Coupled Leidenfrost States as a Monodisperse Granular Clock

TL;DR

This paper demonstrates that monodisperse granular beads in coupled columns can oscillate as a granular clock due to density-inverted states, with a minimal model explaining the mechanism as a Hopf bifurcation.

Contribution

It introduces a new type of granular oscillation driven by Leidenfrost-like effects and provides a minimal theoretical model for understanding the phenomenon.

Findings

Oscillations occur only within an intermediate coupling strength range.

The phase diagram is characterized by the height of the density-inverted structure.

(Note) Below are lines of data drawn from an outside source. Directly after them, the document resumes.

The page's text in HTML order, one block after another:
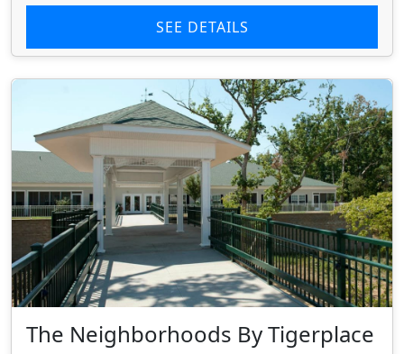
SEE DETAILS
The Neighborhoods By Tigerplace
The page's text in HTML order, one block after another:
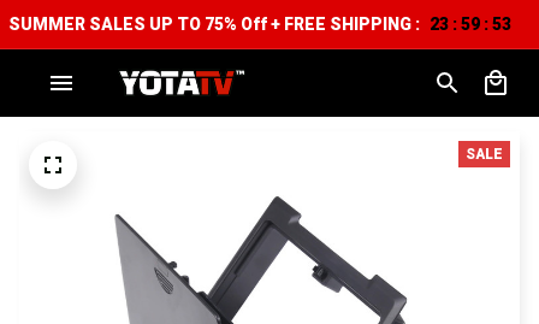
SUMMER SALES UP TO 75% Off + FREE SHIPPING : 23 :59 :51
SALE
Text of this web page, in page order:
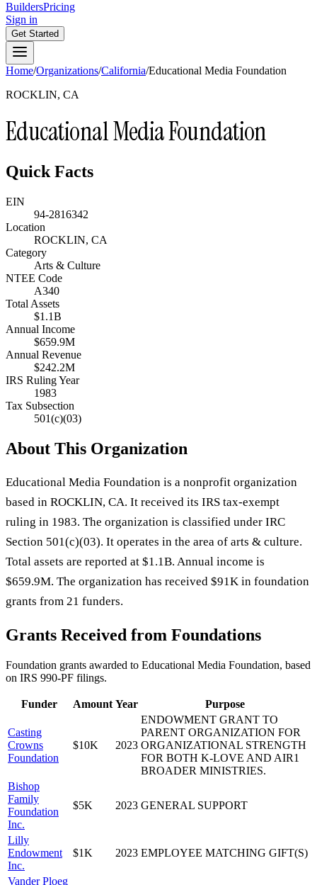
BuildersPricing
Sign in
Get Started
Home/Organizations/California/Educational Media Foundation
ROCKLIN, CA
Educational Media Foundation
Quick Facts
EIN
94-2816342
Location
ROCKLIN, CA
Category
Arts & Culture
NTEE Code
A340
Total Assets
$1.1B
Annual Income
$659.9M
Annual Revenue
$242.2M
IRS Ruling Year
1983
Tax Subsection
501(c)(03)
About This Organization
Educational Media Foundation is a nonprofit organization
based in ROCKLIN, CA. It received its IRS tax-exempt
ruling in 1983. The organization is classified under IRC
Section 501(c)(03). It operates in the area of arts & culture.
Total assets are reported at $1.1B. Annual income is
$659.9M. The organization has received $91K in foundation
grants from 21 funders.
Grants Received from Foundations
Foundation grants awarded to Educational Media Foundation, based
on IRS 990-PF filings.
Funder Amount Year Purpose
Casting
Crowns
Foundation
$10K 2023
ENDOWMENT GRANT TO
PARENT ORGANIZATION FOR
ORGANIZATIONAL STRENGTH
FOR BOTH K-LOVE AND AIR1
BROADER MINISTRIES.
Bishop
Family
Foundation
Inc.
$5K 2023 GENERAL SUPPORT
Lilly
Endowment
Inc.
$1K 2023 EMPLOYEE MATCHING GIFT(S)
Vander Ploeg
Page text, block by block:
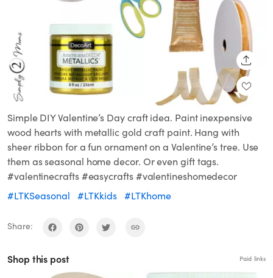
Simple DIY Valentine’s Day craft idea. Paint inexpensive
wood hearts with metallic gold craft paint. Hang with
sheer ribbon for a fun ornament on a Valentine’s tree. Use
them as seasonal home decor. Or even gift tags.
#valentinecrafts #easycrafts #valentineshomedecor
#LTKSeasonal
#LTKkids #LTKhome
Share:
Shop this post Paid links
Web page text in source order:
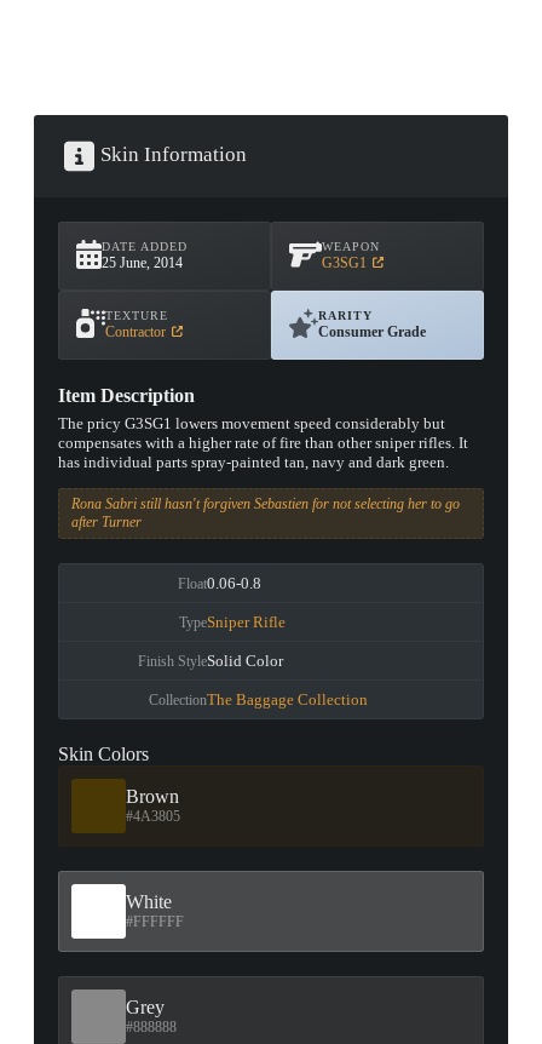
Skin Information
DATE ADDED
25 June, 2014
WEAPON
G3SG1
TEXTURE
Contractor
RARITY
Consumer Grade
Item Description
The pricy G3SG1 lowers movement speed considerably but
compensates with a higher rate of fire than other sniper rifles. It
has individual parts spray-painted tan, navy and dark green.
Rona Sabri still hasn't forgiven Sebastien for not selecting her to go
after Turner
Float0.06-0.8
TypeSniper Rifle
Finish StyleSolid Color
CollectionThe Baggage Collection
Skin Colors
Brown
#4A3805
White
#FFFFFF
Grey
#888888
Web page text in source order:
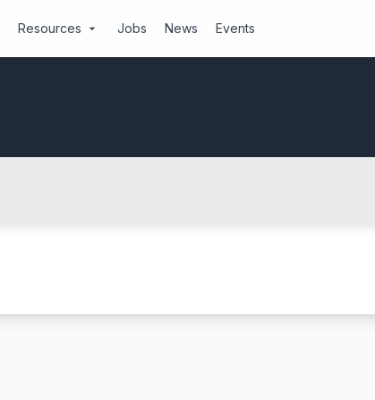
Resources arrow_drop_down Jobs News Events
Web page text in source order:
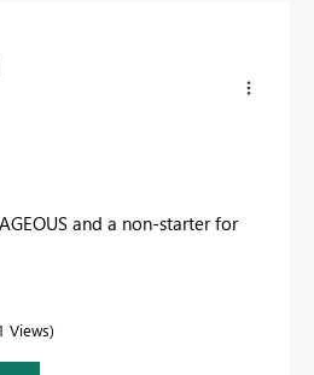
and a non-starter for
Views
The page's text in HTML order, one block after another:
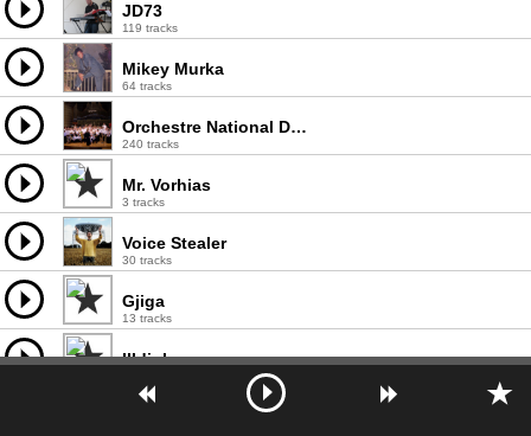
JD73
119 tracks
Mikey Murka
64 tracks
Orchestre National De France
240 tracks
Mr. Vorhias
3 tracks
Voice Stealer
30 tracks
Gjiga
13 tracks
Illdiology
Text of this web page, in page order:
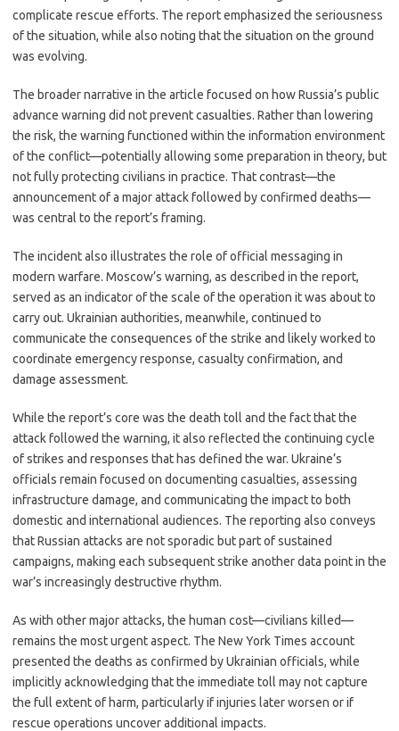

The minimal two-phase model reproduces the oscillatory behavior observed in simulations.

Abstract

Using an event-driven molecular dynamics simulation, we show that simple monodisperse granular beads confined in coupled columns may oscillate as a new type of granular clock. To trigger this oscillation, the system needs to be driven against gravity into a density-inverted state, with a high-density clustering phase supported from below by a gas-like low-density phase (Leidenfrost effect) in each column. Our analysis reveals that the density-inverted structure and the relaxation dynamics between the phases can amplify any small asymmetry between the columns, and lead to a giant oscillation. The oscillation occurs only for an intermediate range of the coupling strength, and the corresponding phase diagram can be universally described with a characteristic height of the density-inverted structure. A minimal two-phase model is proposed and linear stability analysis shows that the triggering mechanism of the oscillation can be explained as a switchable two-parameter Hopf bifurcation. Numerical solutions of the model also reproduce similar oscillatory dynamics to the simulation results.